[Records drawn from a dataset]

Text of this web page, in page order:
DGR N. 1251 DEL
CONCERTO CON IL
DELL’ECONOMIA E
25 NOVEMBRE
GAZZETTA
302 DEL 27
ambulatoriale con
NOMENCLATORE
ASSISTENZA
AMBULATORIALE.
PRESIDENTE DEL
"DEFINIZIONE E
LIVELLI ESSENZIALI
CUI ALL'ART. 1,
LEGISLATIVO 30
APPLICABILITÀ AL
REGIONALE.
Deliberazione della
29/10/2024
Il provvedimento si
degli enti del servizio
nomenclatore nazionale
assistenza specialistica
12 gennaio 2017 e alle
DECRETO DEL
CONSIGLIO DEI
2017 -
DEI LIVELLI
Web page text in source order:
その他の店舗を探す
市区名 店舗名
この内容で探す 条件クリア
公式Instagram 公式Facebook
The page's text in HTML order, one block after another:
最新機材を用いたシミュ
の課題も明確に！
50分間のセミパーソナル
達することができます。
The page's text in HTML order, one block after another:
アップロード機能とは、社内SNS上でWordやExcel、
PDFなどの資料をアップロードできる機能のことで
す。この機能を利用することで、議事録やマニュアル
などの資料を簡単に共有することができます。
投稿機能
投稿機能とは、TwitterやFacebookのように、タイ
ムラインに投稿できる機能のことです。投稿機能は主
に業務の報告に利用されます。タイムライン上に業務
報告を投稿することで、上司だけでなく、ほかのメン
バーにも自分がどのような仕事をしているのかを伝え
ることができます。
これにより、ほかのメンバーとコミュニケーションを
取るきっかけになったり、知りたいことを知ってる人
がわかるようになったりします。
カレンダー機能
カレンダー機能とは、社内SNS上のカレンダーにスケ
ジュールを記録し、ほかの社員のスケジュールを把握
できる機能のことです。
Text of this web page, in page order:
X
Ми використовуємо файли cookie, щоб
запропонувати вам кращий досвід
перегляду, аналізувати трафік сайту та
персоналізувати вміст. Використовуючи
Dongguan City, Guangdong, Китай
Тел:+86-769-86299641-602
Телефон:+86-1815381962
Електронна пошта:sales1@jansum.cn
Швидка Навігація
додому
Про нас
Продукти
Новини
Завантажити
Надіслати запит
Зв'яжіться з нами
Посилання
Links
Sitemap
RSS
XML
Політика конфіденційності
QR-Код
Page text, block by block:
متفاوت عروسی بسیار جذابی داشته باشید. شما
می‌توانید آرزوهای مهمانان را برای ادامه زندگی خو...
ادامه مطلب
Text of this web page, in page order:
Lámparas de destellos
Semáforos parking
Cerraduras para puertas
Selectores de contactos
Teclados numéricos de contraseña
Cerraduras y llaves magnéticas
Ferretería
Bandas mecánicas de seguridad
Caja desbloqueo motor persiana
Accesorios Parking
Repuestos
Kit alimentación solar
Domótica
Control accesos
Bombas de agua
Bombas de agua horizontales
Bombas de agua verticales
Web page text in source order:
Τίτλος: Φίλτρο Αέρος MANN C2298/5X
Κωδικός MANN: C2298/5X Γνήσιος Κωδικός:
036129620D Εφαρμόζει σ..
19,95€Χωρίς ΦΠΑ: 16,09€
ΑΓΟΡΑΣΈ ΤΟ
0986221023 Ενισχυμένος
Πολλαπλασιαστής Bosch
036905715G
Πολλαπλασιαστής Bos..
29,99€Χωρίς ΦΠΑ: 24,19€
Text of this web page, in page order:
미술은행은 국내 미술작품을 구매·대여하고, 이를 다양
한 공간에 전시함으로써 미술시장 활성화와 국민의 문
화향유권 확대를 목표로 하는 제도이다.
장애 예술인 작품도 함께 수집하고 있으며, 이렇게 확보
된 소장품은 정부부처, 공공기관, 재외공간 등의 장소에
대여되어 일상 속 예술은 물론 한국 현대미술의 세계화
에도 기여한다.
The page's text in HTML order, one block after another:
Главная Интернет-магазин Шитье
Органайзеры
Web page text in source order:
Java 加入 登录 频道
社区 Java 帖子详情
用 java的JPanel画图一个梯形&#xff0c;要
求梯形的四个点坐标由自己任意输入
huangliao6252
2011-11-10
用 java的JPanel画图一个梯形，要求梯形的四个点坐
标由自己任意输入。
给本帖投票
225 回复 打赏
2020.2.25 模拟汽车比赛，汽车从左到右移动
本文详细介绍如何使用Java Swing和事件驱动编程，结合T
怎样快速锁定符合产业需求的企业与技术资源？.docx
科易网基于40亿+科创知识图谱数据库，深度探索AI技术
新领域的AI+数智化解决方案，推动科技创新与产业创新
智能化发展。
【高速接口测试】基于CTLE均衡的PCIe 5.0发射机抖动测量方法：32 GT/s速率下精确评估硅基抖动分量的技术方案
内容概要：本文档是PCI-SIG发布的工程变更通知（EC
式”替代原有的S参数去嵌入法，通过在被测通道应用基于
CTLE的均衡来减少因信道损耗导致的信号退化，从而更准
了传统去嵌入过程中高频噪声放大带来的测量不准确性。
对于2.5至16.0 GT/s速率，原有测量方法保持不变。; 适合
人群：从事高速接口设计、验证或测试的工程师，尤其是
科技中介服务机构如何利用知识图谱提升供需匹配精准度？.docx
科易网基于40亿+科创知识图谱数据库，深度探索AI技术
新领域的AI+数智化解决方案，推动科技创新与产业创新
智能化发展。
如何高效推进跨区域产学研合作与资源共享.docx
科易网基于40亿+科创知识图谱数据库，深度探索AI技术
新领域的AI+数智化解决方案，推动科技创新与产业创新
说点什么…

• _Action item_:
Would you return the full set of entries, unchanged in every detail?

• _Response_:
Text of this web page, in page order:
DGR N. 1251 DEL
CONCERTO CON IL
DELL’ECONOMIA E
25 NOVEMBRE
GAZZETTA
302 DEL 27
ambulatoriale con
NOMENCLATORE
ASSISTENZA
AMBULATORIALE.
PRESIDENTE DEL
"DEFINIZIONE E
LIVELLI ESSENZIALI
CUI ALL'ART. 1,
LEGISLATIVO 30
APPLICABILITÀ AL
REGIONALE.
Deliberazione della
29/10/2024
Il provvedimento si
degli enti del servizio
nomenclatore nazionale
assistenza specialistica
12 gennaio 2017 e alle
DECRETO DEL
CONSIGLIO DEI
2017 -
DEI LIVELLI
Web page text in source order:
その他の店舗を探す
市区名 店舗名
この内容で探す 条件クリア
公式Instagram 公式Facebook
The page's text in HTML order, one block after another:
最新機材を用いたシミュ
の課題も明確に！
50分間のセミパーソナル
達することができます。
The page's text in HTML order, one block after another:
アップロード機能とは、社内SNS上でWordやExcel、
PDFなどの資料をアップロードできる機能のことで
す。この機能を利用することで、議事録やマニュアル
などの資料を簡単に共有することができます。
投稿機能
投稿機能とは、TwitterやFacebookのように、タイ
ムラインに投稿できる機能のことです。投稿機能は主
に業務の報告に利用されます。タイムライン上に業務
報告を投稿することで、上司だけでなく、ほかのメン
バーにも自分がどのような仕事をしているのかを伝え
ることができます。
これにより、ほかのメンバーとコミュニケーションを
取るきっかけになったり、知りたいことを知ってる人
がわかるようになったりします。
カレンダー機能
カレンダー機能とは、社内SNS上のカレンダーにスケ
ジュールを記録し、ほかの社員のスケジュールを把握
できる機能のことです。
Text of this web page, in page order:
X
Ми використовуємо файли cookie, щоб
запропонувати вам кращий досвід
перегляду, аналізувати трафік сайту та
персоналізувати вміст. Використовуючи
Dongguan City, Guangdong, Китай
Тел:+86-769-86299641-602
Телефон:+86-1815381962
Електронна пошта:sales1@jansum.cn
Швидка Навігація
додому
Про нас
Продукти
Новини
Завантажити
Надіслати запит
Зв'яжіться з нами
Посилання
Links
Sitemap
RSS
XML
Політика конфіденційності
QR-Код
Page text, block by block:
متفاوت عروسی بسیار جذابی داشته باشید. شما
می‌توانید آرزوهای مهمانان را برای ادامه زندگی خو...
ادامه مطلب
Text of this web page, in page order:
Lámparas de destellos
Semáforos parking
Cerraduras para puertas
Selectores de contactos
Teclados numéricos de contraseña
Cerraduras y llaves magnéticas
Ferretería
Bandas mecánicas de seguridad
Caja desbloqueo motor persiana
Accesorios Parking
Repuestos
Kit alimentación solar
Domótica
Control accesos
Bombas de agua
Bombas de agua horizontales
Bombas de agua verticales
Web page text in source order:
Τίτλος: Φίλτρο Αέρος MANN C2298/5X
Κωδικός MANN: C2298/5X Γνήσιος Κωδικός:
036129620D Εφαρμόζει σ..
19,95€Χωρίς ΦΠΑ: 16,09€
ΑΓΟΡΑΣΈ ΤΟ
0986221023 Ενισχυμένος
Πολλαπλασιαστής Bosch
036905715G
Πολλαπλασιαστής Bos..
29,99€Χωρίς ΦΠΑ: 24,19€
Text of this web page, in page order:
미술은행은 국내 미술작품을 구매·대여하고, 이를 다양
한 공간에 전시함으로써 미술시장 활성화와 국민의 문
화향유권 확대를 목표로 하는 제도이다.
장애 예술인 작품도 함께 수집하고 있으며, 이렇게 확보
된 소장품은 정부부처, 공공기관, 재외공간 등의 장소에
대여되어 일상 속 예술은 물론 한국 현대미술의 세계화
에도 기여한다.
The page's text in HTML order, one block after another:
Главная Интернет-магазин Шитье
Органайзеры
Web page text in source order:
Java 加入 登录 频道
社区 Java 帖子详情
用 java的JPanel画图一个梯形&#xff0c;要
求梯形的四个点坐标由自己任意输入
huangliao6252
2011-11-10
用 java的JPanel画图一个梯形，要求梯形的四个点坐
标由自己任意输入。
给本帖投票
225 回复 打赏
2020.2.25 模拟汽车比赛，汽车从左到右移动
本文详细介绍如何使用Java Swing和事件驱动编程，结合T
怎样快速锁定符合产业需求的企业与技术资源？.docx
科易网基于40亿+科创知识图谱数据库，深度探索AI技术
新领域的AI+数智化解决方案，推动科技创新与产业创新
智能化发展。
【高速接口测试】基于CTLE均衡的PCIe 5.0发射机抖动测量方法：32 GT/s速率下精确评估硅基抖动分量的技术方案
内容概要：本文档是PCI-SIG发布的工程变更通知（EC
式”替代原有的S参数去嵌入法，通过在被测通道应用基于
CTLE的均衡来减少因信道损耗导致的信号退化，从而更准
了传统去嵌入过程中高频噪声放大带来的测量不准确性。
对于2.5至16.0 GT/s速率，原有测量方法保持不变。; 适合
人群：从事高速接口设计、验证或测试的工程师，尤其是
科技中介服务机构如何利用知识图谱提升供需匹配精准度？.docx
科易网基于40亿+科创知识图谱数据库，深度探索AI技术
新领域的AI+数智化解决方案，推动科技创新与产业创新
智能化发展。
如何高效推进跨区域产学研合作与资源共享.docx
科易网基于40亿+科创知识图谱数据库，深度探索AI技术
新领域的AI+数智化解决方案，推动科技创新与产业创新
说点什么…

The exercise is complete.